Repeat the listing exactly. Any picture in it should be left out of the copy.
----- DATA EXTRACTS
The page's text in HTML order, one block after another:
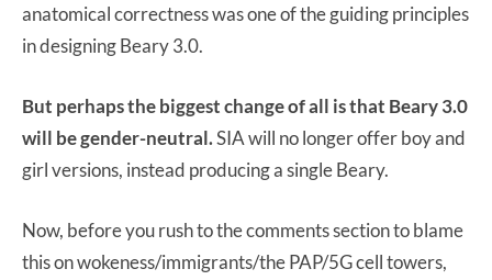
anatomical correctness was one of the guiding principles
in designing Beary 3.0.
But perhaps the biggest change of all is that Beary 3.0
will be gender-neutral.SIA will no longer offer boy and
girl versions, instead producing a single Beary.
Now, before you rush to the comments section to blame
this on wokeness/immigrants/the PAP/5G cell towers,
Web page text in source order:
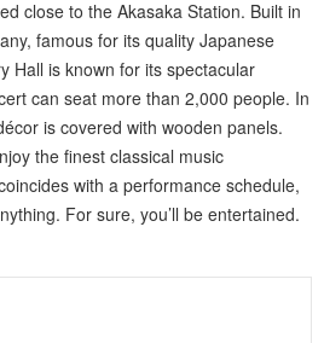
close to the Akasaka Station. Built in
famous for its quality Japanese
Hall is known for its spectacular
can seat more than 2,000 people. In
is covered with wooden panels.
the finest classical music
with a performance schedule,
For sure, you’ll be entertained.
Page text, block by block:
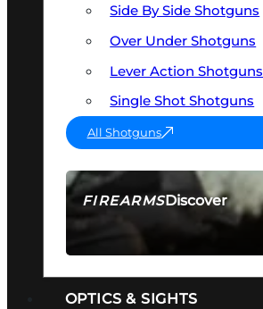
FIREARMSDiscover
SEE ALL FIREARMS
Side By Side Shotguns
Over Under Shotguns
Lever Action Shotguns
Single Shot Shotguns
All Shotguns
OPTICS & SIGHTS
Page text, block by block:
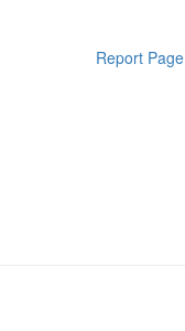
Report Page
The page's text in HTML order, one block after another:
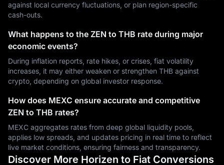
against local currency fluctuations, or plan region-specific
cash-outs.
What happens to the ZEN to THB rate during major
economic events?
During inflation reports, rate hikes, or crises, fiat volatility
increases, it may either weaken or strengthen THB against
crypto, depending on global investor response.
How does MEXC ensure accurate and competitive
ZEN to THB rates?
MEXC aggregates rates from deep global liquidity pools,
applies low spreads, and updates pricing in real time to reflect
live market conditions, ensuring fairness and transparency.
Discover More Horizen to Fiat Conversions
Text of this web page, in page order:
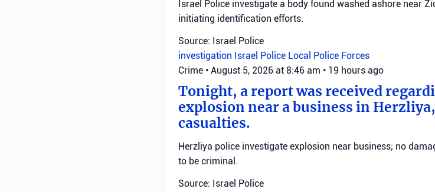
Israel Police investigate a body found washed ashore near
initiating identification efforts.
Source: Israel Police
investigation Israel Police Local Police Forces
Crime • August 5, 2026 at 8:46 am • 19 hours ago
Tonight, a report was received
explosion near a business in
casualties.
Herzliya police investigate explosion near business; no
to be criminal.
Source: Israel Police
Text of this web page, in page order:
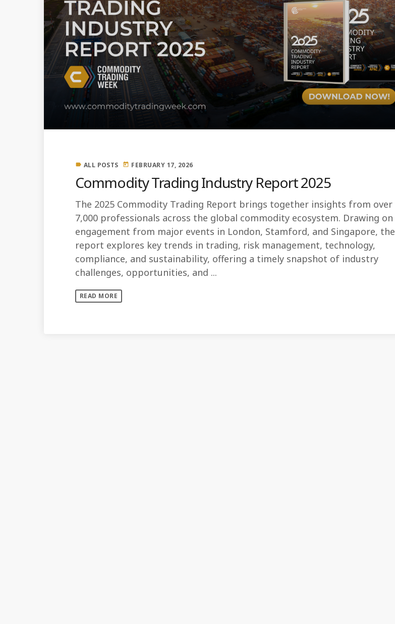
label ALL POSTS today FEBRUARY 17, 2026
Commodity Trading Industry Report 2025
The 2025 Commodity Trading Report brings together insights from over
7,000 professionals across the global commodity ecosystem. Drawing on
engagement from major events in London, Stamford, and Singapore, the
report explores key trends in trading, risk management, technology,
compliance, and sustainability, offering a timely snapshot of industry
challenges, opportunities, and ...
READ MORE
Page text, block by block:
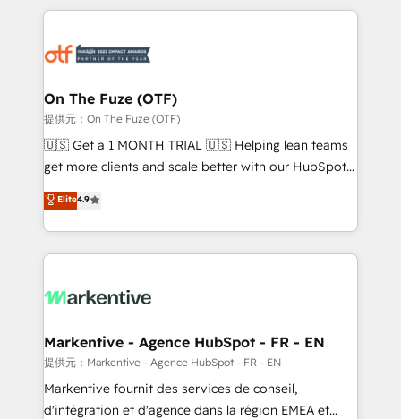
services, smart agents, and purpose-built apps,
results, fast. ⚙️CRM & RevOps: Align all Hubs to your
🎯Demand Gen & ABM: Drive pipeline with inbound,
ABM, AEO, SEO, & paid media. 👩‍💻Web Design:
Build high-performing websites with UX, messaging,
& conversion strategy that drive results. 🤖AI
AI, & maximize AEO with tailored AI services. 🧩
Integrations: Extend HubSpot with custom
On The Fuze (OTF)
提供元：On The Fuze (OTF)
🇺🇸 Get a 1 MONTH TRIAL 🇺🇸 Helping lean teams
get more clients and scale better with our HubSpot
Consulting & 'Done For You' Services. 🚀 Who We
Work With 🚀 We help lean, growing companies: -
Win more business - Reduce no-shows - Improve
lead & deal conversion rates - Scale with less
What do you get? 🤓 Our client's are too busy to
Personal Consultant + Tech Team to handle the
heavy lifting of mapping out AND building your ideal
system. + Get best practices and 'don't know what
you don't know' recommendations to maximize
Elite4.9
Markentive - Agence HubSpot - FR - EN
提供元：Markentive - Agence HubSpot - FR - EN
Markentive fournit des services de conseil,
d'intégration et d'agence dans la région EMEA et
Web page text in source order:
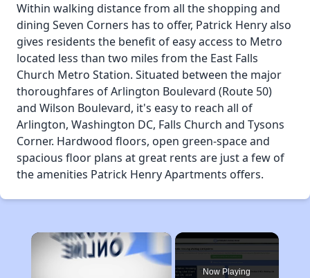
Within walking distance from all the shopping and
dining Seven Corners has to offer, Patrick Henry also
gives residents the benefit of easy access to Metro
located less than two miles from the East Falls
Church Metro Station. Situated between the major
thoroughfares of Arlington Boulevard (Route 50)
and Wilson Boulevard, it's easy to reach all of
Arlington, Washington DC, Falls Church and Tysons
Corner. Hardwood floors, open green-space and
spacious floor plans at great rents are just a few of
the amenities Patrick Henry Apartments offers.
×
Now Playing
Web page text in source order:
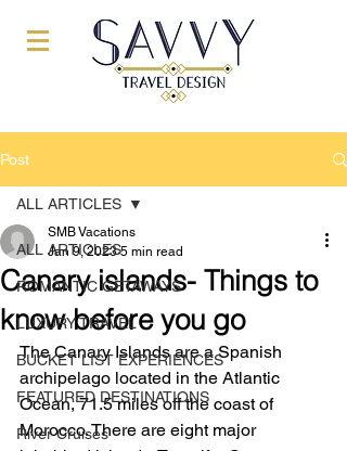
Post
ALL ARTICLES
ROMANTIC GETAWAYS
LUXURY TRAVEL
BUCKET LIST EXPERIENCES
FEATURED DESTINATIONS
River Cruises
ALL ARTICLES
Canary islands- Things to
know before you go
SMB Vacations
Jan 9, 2023 5 min read
The Canary Islands are a Spanish
archipelago located in the Atlantic
Ocean, 71.5 miles off the coast of
Morocco. There are eight major
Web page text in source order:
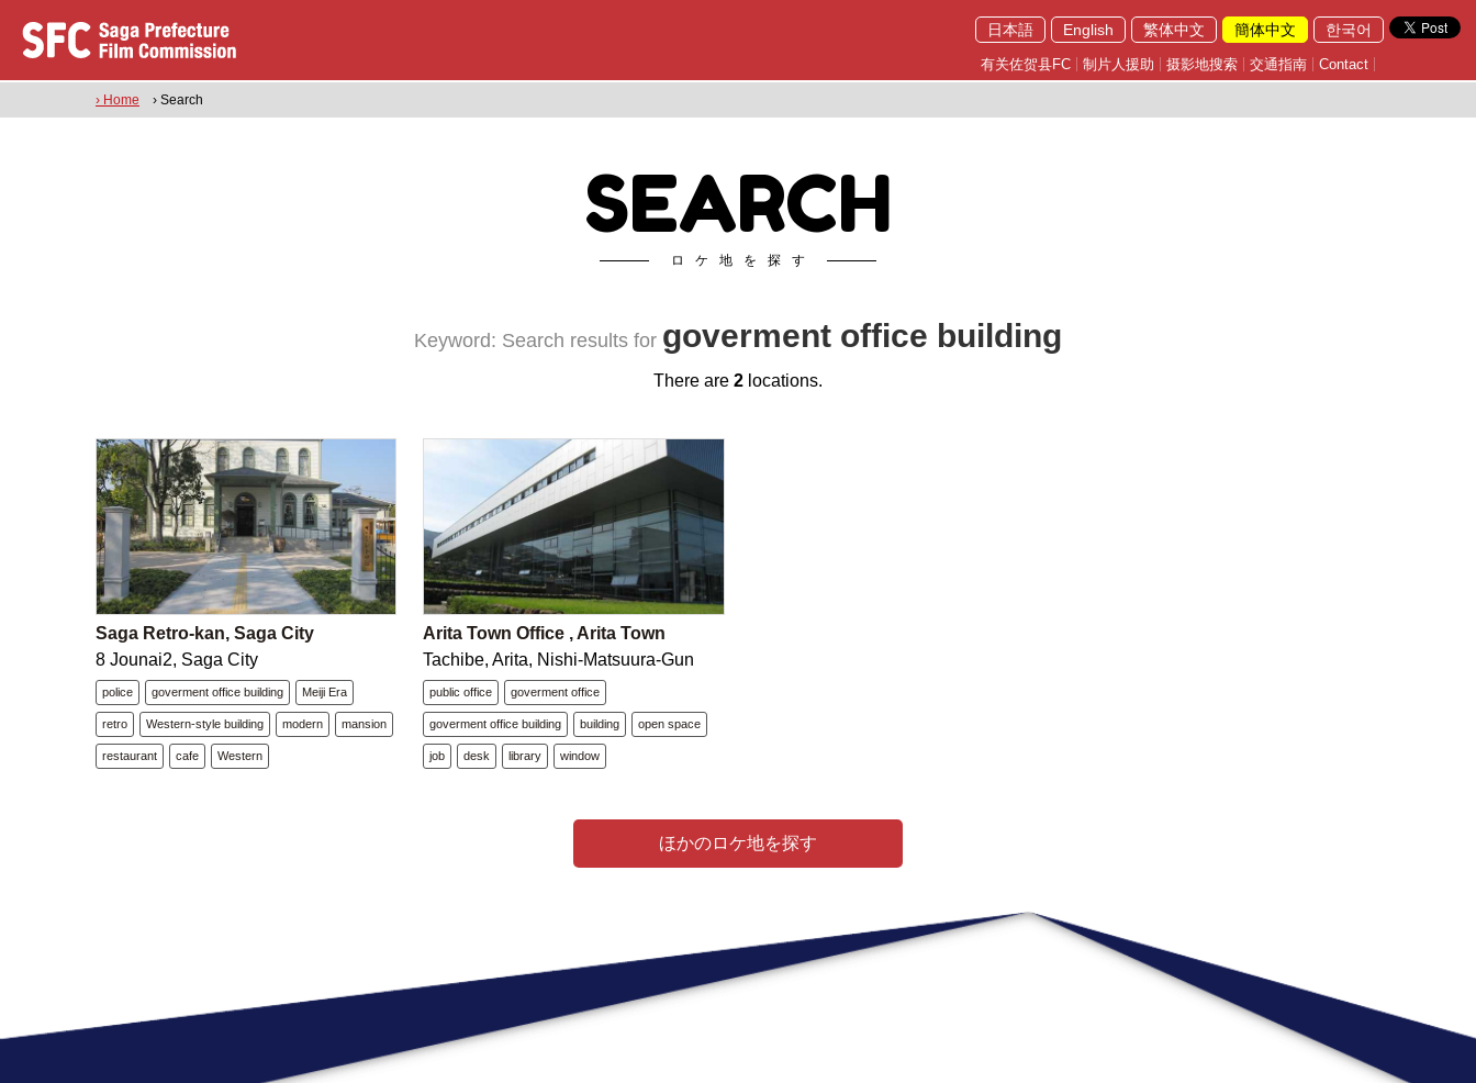
日本語 English 繁体中文 簡体中文 한국어
有关佐贺县FC 制片人援助 摄影地搜索 交通指南 Contact
› Home › Search
SEARCH
ロケ地を探す
Keyword: Search results for goverment office building
There are 2 locations.
Saga Retro-kan, Saga City
8 Jounai2, Saga City
police goverment office building Meiji Era
retro Western-style building modern mansion
restaurant cafe Western
Arita Town Office , Arita Town
Tachibe, Arita, Nishi-Matsuura-Gun
public office goverment office
goverment office building building open space
job desk library window
ほかのロケ地を探す
----------
● TASK OUTPUT:
The page's text in HTML order, one block after another:
anatomical correctness was one of the guiding principles
in designing Beary 3.0.
But perhaps the biggest change of all is that Beary 3.0
will be gender-neutral.SIA will no longer offer boy and
girl versions, instead producing a single Beary.
Now, before you rush to the comments section to blame
this on wokeness/immigrants/the PAP/5G cell towers,
Web page text in source order:
close to the Akasaka Station. Built in
famous for its quality Japanese
Hall is known for its spectacular
can seat more than 2,000 people. In
is covered with wooden panels.
the finest classical music
with a performance schedule,
For sure, you’ll be entertained.
Page text, block by block:
FIREARMSDiscover
SEE ALL FIREARMS
Side By Side Shotguns
Over Under Shotguns
Lever Action Shotguns
Single Shot Shotguns
All Shotguns
OPTICS & SIGHTS
Page text, block by block:
Report Page
The page's text in HTML order, one block after another:
against local currency fluctuations, or plan region-specific
cash-outs.
What happens to the ZEN to THB rate during major
economic events?
During inflation reports, rate hikes, or crises, fiat volatility
increases, it may either weaken or strengthen THB against
crypto, depending on global investor response.
How does MEXC ensure accurate and competitive
ZEN to THB rates?
MEXC aggregates rates from deep global liquidity pools,
applies low spreads, and updates pricing in real time to reflect
live market conditions, ensuring fairness and transparency.
Discover More Horizen to Fiat Conversions
Text of this web page, in page order:
Israel Police investigate a body found washed ashore near
initiating identification efforts.
Source: Israel Police
investigation Israel Police Local Police Forces
Crime • August 5, 2026 at 8:46 am • 19 hours ago
Tonight, a report was received
explosion near a business in
casualties.
Herzliya police investigate explosion near business; no
to be criminal.
Source: Israel Police
Text of this web page, in page order:
label ALL POSTS today FEBRUARY 17, 2026
Commodity Trading Industry Report 2025
The 2025 Commodity Trading Report brings together insights from over
7,000 professionals across the global commodity ecosystem. Drawing on
engagement from major events in London, Stamford, and Singapore, the
report explores key trends in trading, risk management, technology,
compliance, and sustainability, offering a timely snapshot of industry
challenges, opportunities, and ...
READ MORE
Page text, block by block:
services, smart agents, and purpose-built apps,
results, fast. ⚙️CRM & RevOps: Align all Hubs to your
🎯Demand Gen & ABM: Drive pipeline with inbound,
ABM, AEO, SEO, & paid media. 👩‍💻Web Design:
Build high-performing websites with UX, messaging,
& conversion strategy that drive results. 🤖AI
AI, & maximize AEO with tailored AI services. 🧩
Integrations: Extend HubSpot with custom
On The Fuze (OTF)
提供元：On The Fuze (OTF)
🇺🇸 Get a 1 MONTH TRIAL 🇺🇸 Helping lean teams
get more clients and scale better with our HubSpot
Consulting & 'Done For You' Services. 🚀 Who We
Work With 🚀 We help lean, growing companies: -
Win more business - Reduce no-shows - Improve
lead & deal conversion rates - Scale with less
What do you get? 🤓 Our client's are too busy to
Personal Consultant + Tech Team to handle the
heavy lifting of mapping out AND building your ideal
system. + Get best practices and 'don't know what
you don't know' recommendations to maximize
Elite4.9
Markentive - Agence HubSpot - FR - EN
提供元：Markentive - Agence HubSpot - FR - EN
Markentive fournit des services de conseil,
d'intégration et d'agence dans la région EMEA et
Web page text in source order:
Within walking distance from all the shopping and
dining Seven Corners has to offer, Patrick Henry also
gives residents the benefit of easy access to Metro
located less than two miles from the East Falls
Church Metro Station. Situated between the major
thoroughfares of Arlington Boulevard (Route 50)
and Wilson Boulevard, it's easy to reach all of
Arlington, Washington DC, Falls Church and Tysons
Corner. Hardwood floors, open green-space and
spacious floor plans at great rents are just a few of
the amenities Patrick Henry Apartments offers.
×
Now Playing
Web page text in source order:
Post
ALL ARTICLES
ROMANTIC GETAWAYS
LUXURY TRAVEL
BUCKET LIST EXPERIENCES
FEATURED DESTINATIONS
River Cruises
ALL ARTICLES
Canary islands- Things to
know before you go
SMB Vacations
Jan 9, 2023 5 min read
The Canary Islands are a Spanish
archipelago located in the Atlantic
Ocean, 71.5 miles off the coast of
Morocco. There are eight major
Web page text in source order:
日本語 English 繁体中文 簡体中文 한국어
有关佐贺县FC 制片人援助 摄影地搜索 交通指南 Contact
› Home › Search
SEARCH
ロケ地を探す
Keyword: Search results for goverment office building
There are 2 locations.
Saga Retro-kan, Saga City
8 Jounai2, Saga City
police goverment office building Meiji Era
retro Western-style building modern mansion
restaurant cafe Western
Arita Town Office , Arita Town
Tachibe, Arita, Nishi-Matsuura-Gun
public office goverment office
goverment office building building open space
job desk library window
ほかのロケ地を探す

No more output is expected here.